Nel numero dello scorso gennaio della rivista “Le Scienze” c’è un articolo del Bressanini, che quasi tutti voi che mi leggete sicuramente già conoscete, se non altro per sentito nominare tra queste pagine, nelle quali a tratti alterni lo incenso (quando ci spiega i cibi dal punto di vista scientifico) o lo avverso (quando ci espone il suo *scientifico* punto di vista) :-)

Lo scritto in questione, che si trova inserito in una rubrica che si chiama “Pentole & provette” si intitola: “Tra esoterismo e agricoltura”, ed è sottotitolato: Uno studio ha dimostrato che la biodinamica non migliora la qualità dei prodotti.

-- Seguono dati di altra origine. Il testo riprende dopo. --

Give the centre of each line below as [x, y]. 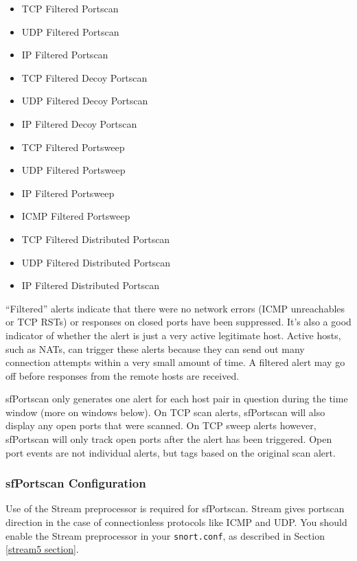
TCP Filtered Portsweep [73, 147]
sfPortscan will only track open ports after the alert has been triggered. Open [169, 439]
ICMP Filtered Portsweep [76, 216]
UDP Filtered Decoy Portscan [85, 101]
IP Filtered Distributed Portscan [90, 285]
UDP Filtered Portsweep [73, 170]
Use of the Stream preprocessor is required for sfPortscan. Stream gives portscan [175, 508]
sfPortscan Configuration [76, 483]
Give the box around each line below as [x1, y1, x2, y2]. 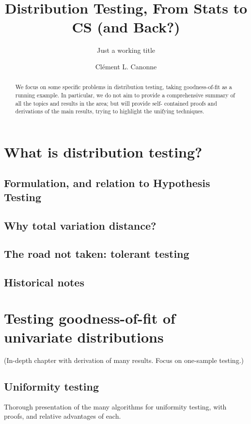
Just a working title [96, 45, 156, 55]
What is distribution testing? [4, 141, 203, 161]
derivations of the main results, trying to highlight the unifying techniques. [15, 107, 204, 115]
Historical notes [4, 275, 84, 290]
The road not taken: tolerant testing [4, 246, 189, 261]
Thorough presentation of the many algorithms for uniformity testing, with [4, 401, 227, 411]
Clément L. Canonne [95, 61, 157, 71]
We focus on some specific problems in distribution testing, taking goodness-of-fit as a [15, 83, 232, 91]
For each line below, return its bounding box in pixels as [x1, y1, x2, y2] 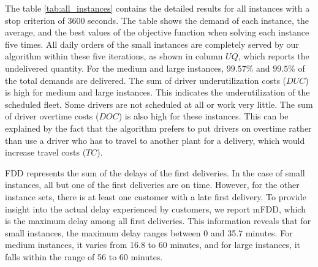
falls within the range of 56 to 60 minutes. [5, 250, 163, 263]
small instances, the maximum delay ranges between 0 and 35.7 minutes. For [5, 226, 293, 239]
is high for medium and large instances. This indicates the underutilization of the [5, 86, 310, 99]
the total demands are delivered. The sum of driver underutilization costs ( [5, 73, 287, 86]
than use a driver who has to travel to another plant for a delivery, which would [5, 133, 305, 146]
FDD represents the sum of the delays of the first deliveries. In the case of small [5, 166, 305, 179]
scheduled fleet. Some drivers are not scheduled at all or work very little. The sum [5, 97, 313, 110]
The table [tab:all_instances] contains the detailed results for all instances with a [5, 2, 310, 14]

Vi faccio un rapido (e spero preciso) sunto dell’articolo, perché purtroppo esiste solo in versione cartacea e che io sappia non si trova sulla rete; dovete sapere però che qualche giorno fa Dario ha pubblicato sul suo blog una versione molto più colorita del pezzo pubblicato sulle Scienze, con considerazioni simili, basate come sempre totalmente sull’evidenza scientifica dei fatti, che personalmente ritengo, come forse avete subodorato, fallibile e piuttosto superficiale; mi rendo conto che questo è un punto di vista molto criticabile, ma sono pronta a rispondere a chiunque (a chiunque sia educato e moderato, ovviamente) su ciò che affermo.
Sorvolerò sul post di cui sopra, infarcito di facezie goliardiche e affermazioni perentorie, permeate di un giovanile e cieco entusiasmo verso un lavoro che è anche una passione personale (cosa che rispetto e anzi ammiro), ma che facilmente porta ad un impeto esagerato.
Una delle dichiarazioni più blande dell’autore è stata che “Rudolf Steiner era uno sbalestrato“… ridurre a questo aggettivo l’impegno di uno studioso che ha dedicato tutta la sua vita all’evoluzione, anche se per assurdo non avesse fatto altro che sbagliare strada, per me è incomprensibile.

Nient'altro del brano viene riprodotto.